If you encounter issues with a model file, such as corruption or incomplete downloads, you can use the --force-download flag to re-download the entire file:


10. Troubleshooting

  1. If ggufy command is not found, make sure you've restarted your terminal or sourced your shell configuration file after running the setup script.

  2. For any issues, try running the setup script again. It will reinstall the latest version of GGUFy and its dependencies.

  3. Make sure you have an active internet connection for downloading models and updates.

  4. If you encounter any Python-related errors, ensure you're using Python 3.7 or later.

  5. If no GGUF file is found in the specified repository, or if the specified file doesn't exist, the script will raise an error.

  6. If you're having trouble with arguments, make sure you're using the correct format: -c for context and -t for max tokens.

  7. If you're using a repository with a hyphenated name or other special characters, make sure to include the full repository name as it appears on Hugging Face.

  8. If you encounter authentication issues, make sure you've run ggufy login and entered a valid Hugging Face API token. You can generate a new token in your Hugging Face account settings and run ggufy login again to update it.

  9. If you're having issues with a cached model, try deleting the corresponding file from the ~/.cache/ggufy directory to force a re-download.


11. Contributing

Contributions are welcome!

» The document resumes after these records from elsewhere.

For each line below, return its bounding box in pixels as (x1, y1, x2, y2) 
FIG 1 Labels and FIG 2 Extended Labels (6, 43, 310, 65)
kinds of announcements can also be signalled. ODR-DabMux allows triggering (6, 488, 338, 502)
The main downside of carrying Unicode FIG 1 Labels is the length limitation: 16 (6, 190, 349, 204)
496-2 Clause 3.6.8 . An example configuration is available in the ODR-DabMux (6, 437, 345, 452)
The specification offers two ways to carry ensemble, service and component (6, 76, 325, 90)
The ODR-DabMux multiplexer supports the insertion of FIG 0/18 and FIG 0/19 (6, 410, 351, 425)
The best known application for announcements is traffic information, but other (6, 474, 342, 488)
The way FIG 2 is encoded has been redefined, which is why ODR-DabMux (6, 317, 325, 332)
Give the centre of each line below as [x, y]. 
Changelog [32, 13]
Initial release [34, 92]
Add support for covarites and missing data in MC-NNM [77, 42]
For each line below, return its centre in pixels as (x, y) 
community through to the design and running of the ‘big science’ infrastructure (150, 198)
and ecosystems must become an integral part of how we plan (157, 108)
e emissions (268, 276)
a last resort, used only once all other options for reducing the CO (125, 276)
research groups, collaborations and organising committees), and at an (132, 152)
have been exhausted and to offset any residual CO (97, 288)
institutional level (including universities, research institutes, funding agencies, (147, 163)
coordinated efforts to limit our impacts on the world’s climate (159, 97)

Please feel free to submit a Pull Request.


12. License

MIT License

Copyright (c) 2024 GGUFy Foundation.

Permission is hereby granted, free of charge, to any person obtaining a copy of this software and associated documentation files (the "Software"), to deal in the Software without restriction, including without limitation the rights to use, copy, modify, merge, publish, distribute, sublicense, and/or sell copies of the Software, and to permit persons to whom the Software is furnished to do so, subject to the following conditions:

The above copyright notice and this permission notice shall be included in all copies or substantial portions of the Software.

THE SOFTWARE IS PROVIDED "AS IS", WITHOUT WARRANTY OF ANY KIND, EXPRESS OR IMPLIED, INCLUDING BUT NOT LIMITED TO THE WARRANTIES OF MERCHANTABILITY, FITNESS FOR A PARTICULAR PURPOSE AND NONINFRINGEMENT. IN NO EVENT SHALL THE AUTHORS OR COPYRIGHT HOLDERS BE LIABLE FOR ANY CLAIM, DAMAGES OR OTHER LIABILITY, WHETHER IN AN ACTION OF CONTRACT, TORT OR OTHERWISE, ARISING FROM, OUT OF OR IN CONNECTION WITH THE SOFTWARE OR THE USE OR OTHER DEALINGS IN THE SOFTWARE.